Typically one would use double buffering, that is to say draw into one screen buffer while showing the other one, and when done drawing wait for the video sync and then switch buffers. Because of a quirk of how the Pi works and the fact that the video sync seen by RISC OS is fake, things work better with triple buffering.

None of this applies to SDL. In SDL, you draw to the renderer, and then you tell SDL to bash that to the window. As such, it was fairly easy to translate between RISC OS and SDL...

void screen_switchbank(void)
{
   // SDL handles this so we don't need to.
   // We'll just call out to selectshowbank to
   // sync the display.

   screen_selectshowbank(0);

   return;
}


void screen_selectdrawbank(int which)
{
   // Does nothing.

   return;
}


void screen_selectshowbank(int which)
{
   // Just sync the screen.

   SDL_RenderPresent( renderer );

   return;
}

 

There were three primary challenges.

  1. Handling "sprites".
    The code makes a huge amount of use of the RISC OS SpriteOp call, to draw sprites from a large spritefile. Indeed, the entire screen is built up of tiles which have things (candles, spiderwebs, ghosts...) overlaid.
    So it seemed to me that the best way to handle this would be to write a very simple sprite manager that can load in all the assets (a little over two hundred sprites) and plot them by name.
  2. Handling the difference between RISC OS and SDL.
    This was handled in two ways. The first was to make copies of the parts of the code that use system-specific things, such as the 'draw' and 'keys' files.

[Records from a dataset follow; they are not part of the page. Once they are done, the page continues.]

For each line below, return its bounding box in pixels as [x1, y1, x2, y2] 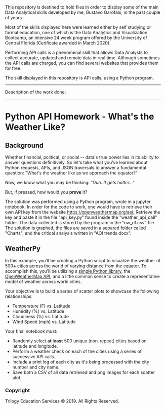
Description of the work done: [5, 89, 66, 95]
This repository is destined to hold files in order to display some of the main [5, 4, 159, 10]
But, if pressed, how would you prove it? [5, 189, 87, 195]
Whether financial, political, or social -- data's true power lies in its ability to [5, 154, 159, 160]
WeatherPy [5, 245, 41, 253]
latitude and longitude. [12, 343, 58, 349]
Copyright [5, 387, 30, 394]
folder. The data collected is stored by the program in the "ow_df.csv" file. [5, 220, 156, 225]
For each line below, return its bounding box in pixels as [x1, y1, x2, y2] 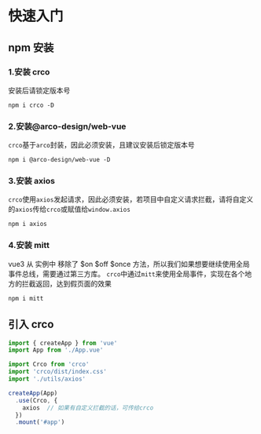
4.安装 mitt [8, 240, 50, 251]
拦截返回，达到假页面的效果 [21, 279, 112, 288]
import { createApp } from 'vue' [8, 339, 118, 347]
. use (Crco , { [15, 396, 58, 404]
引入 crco [8, 318, 54, 331]
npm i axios [8, 221, 47, 228]
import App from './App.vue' [8, 346, 104, 354]
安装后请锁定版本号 [8, 86, 71, 95]
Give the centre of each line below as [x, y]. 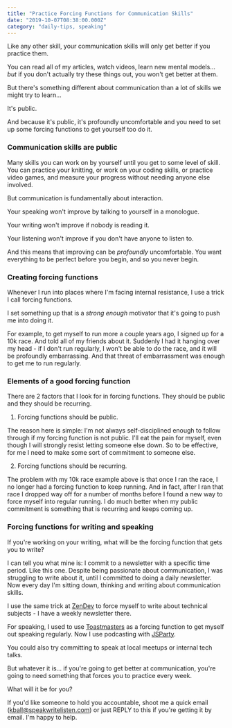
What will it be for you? [40, 689]
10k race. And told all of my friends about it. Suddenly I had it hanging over [114, 341]
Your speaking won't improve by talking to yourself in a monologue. [103, 211]
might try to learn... [35, 95]
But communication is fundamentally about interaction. [85, 198]
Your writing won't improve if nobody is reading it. [79, 225]
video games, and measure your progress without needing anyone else [109, 177]
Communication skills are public [62, 148]

One is aimed at Linux, the other for RISC OS. I would like to look at merging the two into one single file, but that's something for another day.
    Other source files that aren't split by OS, like 'lucy' or 'ghost', use #ifdef in order to choose at compile time if it should present RISC OS or Linux code. This is for when the differences are smaller.
    The second way was to make a 'linriscos' source which contains various functions - predominantly ones from DeskLib such as Time_Monotonic() and GFX_RectangleFill() - that provide the function names expected by the source and perform the expected actions.
  3. Keyboard handling.
    I don't have a lot of nice things to say about the RISC OS keyboard handling. It's a mess of dumb OS_Byte calls due to its heritage. Enjoy that sometimes getting back '255' means a key IS pressed and sometimes it means it is NOT pressed. Enjoy also that most calls deal with internal key codes while a few others will return the ASCII value of the key. Enjoy even more that there is no legal API to translate between the two. Duh.
    The approach I took with the Linux port is to maintain a bitmap for all of the keypresses of interest, and track the key press and key release events, setting the bitmap as appropriate. Then when I'm looking to see if a key is pressed, I translate the RISC OS internal key number provided into "oh, this means cursor up" and then I just return the remembered state of the cursor up key. That's partly why redefining the keys is not an option under Linux, and there are no plans to do so. Far too much code is based around how RISC OS does it, for obvious reasons.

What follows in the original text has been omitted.